> _Instructions for the task_
Total the lines of the listing below that hold the word "used". Output nothing except that number.

> _Provided records_
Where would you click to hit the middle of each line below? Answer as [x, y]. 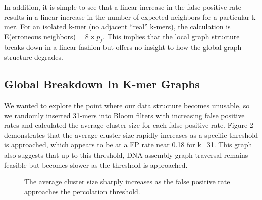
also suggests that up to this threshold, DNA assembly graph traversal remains [126, 154]
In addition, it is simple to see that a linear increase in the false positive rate [123, 7]
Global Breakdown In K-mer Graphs [102, 84]
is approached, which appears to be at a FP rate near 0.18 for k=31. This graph [128, 145]
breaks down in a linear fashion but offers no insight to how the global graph [123, 47]
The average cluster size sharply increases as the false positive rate [127, 182]
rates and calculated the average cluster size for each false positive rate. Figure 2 [129, 125]
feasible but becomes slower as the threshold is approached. [96, 164]
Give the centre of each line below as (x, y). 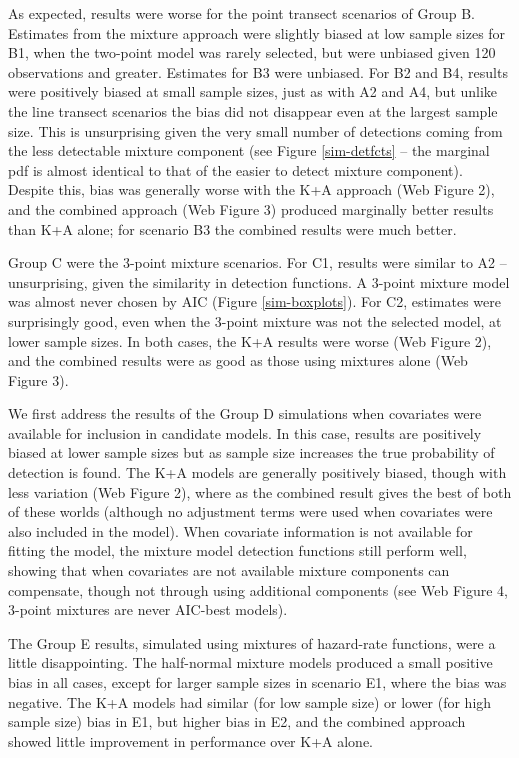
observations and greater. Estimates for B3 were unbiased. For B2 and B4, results (258, 71)
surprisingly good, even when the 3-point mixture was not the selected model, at (255, 320)
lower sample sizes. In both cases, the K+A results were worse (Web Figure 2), (250, 340)
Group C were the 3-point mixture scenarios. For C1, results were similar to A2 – (257, 262)
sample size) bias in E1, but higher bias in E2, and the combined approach (237, 721)
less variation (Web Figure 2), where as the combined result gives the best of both (260, 491)
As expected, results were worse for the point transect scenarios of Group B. (241, 13)
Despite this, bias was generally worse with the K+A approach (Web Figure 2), (251, 189)
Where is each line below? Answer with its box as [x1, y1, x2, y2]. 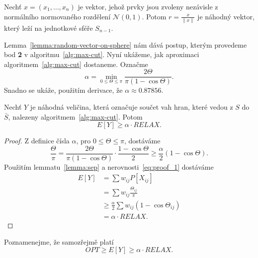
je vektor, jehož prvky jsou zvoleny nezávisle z [78, 1, 218, 11]
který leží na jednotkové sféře [4, 22, 93, 33]
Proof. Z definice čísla [4, 135, 70, 146]
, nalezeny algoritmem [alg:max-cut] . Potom [8, 111, 143, 122]
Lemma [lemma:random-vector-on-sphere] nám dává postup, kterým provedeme [4, 39, 247, 50]
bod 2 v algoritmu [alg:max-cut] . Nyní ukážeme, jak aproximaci [4, 49, 199, 60]
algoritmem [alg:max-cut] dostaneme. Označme [4, 59, 148, 69]
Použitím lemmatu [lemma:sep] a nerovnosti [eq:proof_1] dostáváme [4, 161, 214, 172]
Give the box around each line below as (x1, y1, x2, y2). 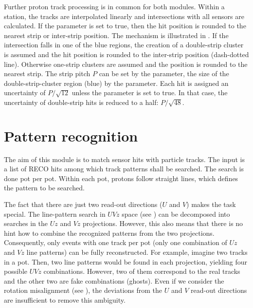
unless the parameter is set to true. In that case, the (72, 87, 228, 98)
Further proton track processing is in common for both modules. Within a (4, 1, 225, 11)
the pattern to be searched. (4, 183, 85, 193)
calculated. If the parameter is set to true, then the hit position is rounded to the (4, 21, 246, 31)
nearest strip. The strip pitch (4, 68, 90, 79)
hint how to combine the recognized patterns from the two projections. (4, 227, 215, 238)
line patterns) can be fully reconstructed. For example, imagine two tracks (26, 247, 248, 257)
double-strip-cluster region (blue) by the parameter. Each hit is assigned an (4, 78, 229, 88)
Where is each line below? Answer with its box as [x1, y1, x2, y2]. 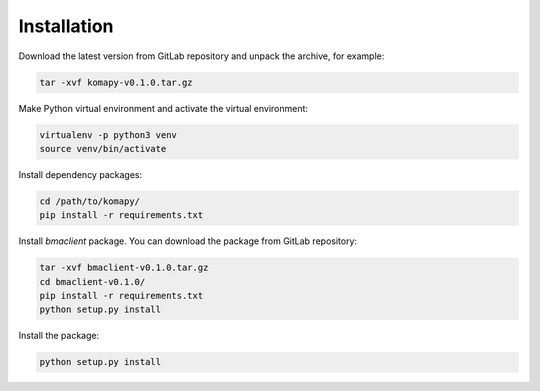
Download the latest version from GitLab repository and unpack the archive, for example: [18, 50, 385, 62]
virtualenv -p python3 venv [39, 129, 177, 140]
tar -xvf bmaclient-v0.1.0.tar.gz [39, 262, 209, 274]
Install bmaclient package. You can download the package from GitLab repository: [18, 235, 358, 247]
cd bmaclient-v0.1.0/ [39, 276, 146, 287]
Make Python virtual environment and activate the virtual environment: [18, 102, 309, 114]
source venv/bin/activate [39, 143, 167, 154]
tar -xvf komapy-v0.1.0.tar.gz [39, 76, 194, 88]
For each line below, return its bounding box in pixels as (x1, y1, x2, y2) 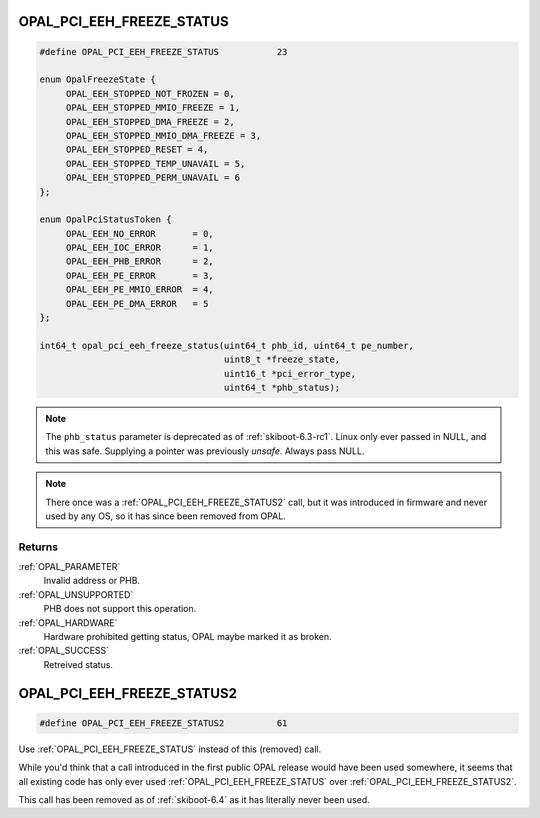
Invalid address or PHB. (43, 575, 140, 587)
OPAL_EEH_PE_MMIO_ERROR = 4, (65, 284, 214, 295)
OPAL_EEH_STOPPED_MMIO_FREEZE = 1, (65, 102, 240, 114)
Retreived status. (43, 658, 114, 670)
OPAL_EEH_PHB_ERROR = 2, (65, 256, 214, 267)
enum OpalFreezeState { (39, 74, 157, 85)
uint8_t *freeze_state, (223, 354, 341, 365)
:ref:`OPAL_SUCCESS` (18, 645, 110, 657)
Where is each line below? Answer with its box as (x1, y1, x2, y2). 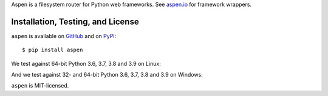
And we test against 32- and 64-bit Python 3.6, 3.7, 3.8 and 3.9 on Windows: (11, 71, 203, 78)
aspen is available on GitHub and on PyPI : (11, 32, 117, 39)
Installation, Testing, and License (11, 16, 139, 27)
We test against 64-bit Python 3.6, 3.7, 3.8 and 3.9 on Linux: (11, 60, 161, 67)
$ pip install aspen (22, 46, 83, 54)
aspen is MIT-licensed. (11, 82, 69, 89)
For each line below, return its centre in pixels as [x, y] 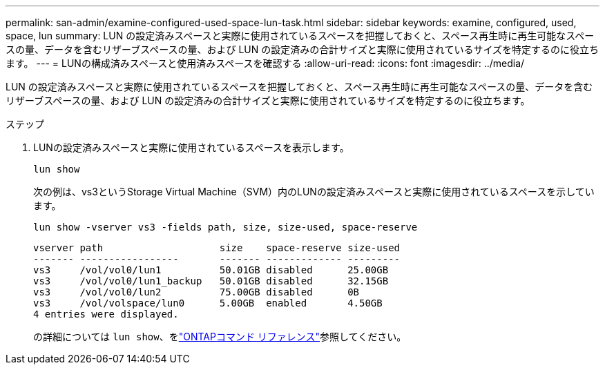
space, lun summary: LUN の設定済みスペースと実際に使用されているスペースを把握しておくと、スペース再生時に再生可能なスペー [300, 36]
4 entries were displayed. [106, 314]
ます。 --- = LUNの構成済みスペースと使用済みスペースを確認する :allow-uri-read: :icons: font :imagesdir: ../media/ [265, 63]
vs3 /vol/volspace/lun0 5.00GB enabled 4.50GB [208, 303]
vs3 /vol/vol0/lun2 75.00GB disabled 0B [196, 292]
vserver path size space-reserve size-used [217, 248]
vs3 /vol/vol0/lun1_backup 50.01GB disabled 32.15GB [211, 281]
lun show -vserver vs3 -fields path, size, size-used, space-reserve [225, 227]
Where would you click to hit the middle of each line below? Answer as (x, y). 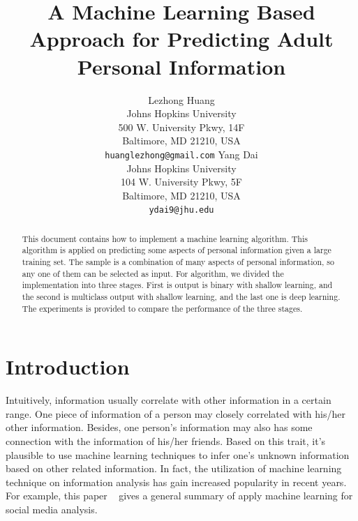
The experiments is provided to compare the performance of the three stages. (162, 308)
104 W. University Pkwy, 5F (181, 182)
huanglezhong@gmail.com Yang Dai (181, 154)
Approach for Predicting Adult (181, 39)
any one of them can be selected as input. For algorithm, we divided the (153, 273)
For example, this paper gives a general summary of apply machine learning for (179, 496)
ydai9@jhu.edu (181, 210)
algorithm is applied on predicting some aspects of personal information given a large (177, 250)
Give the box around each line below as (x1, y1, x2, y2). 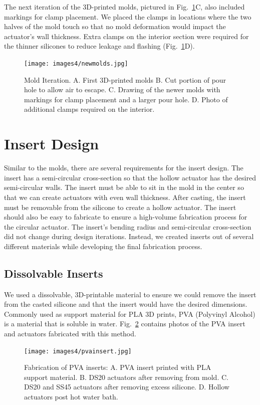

> _Output for this exercise_
2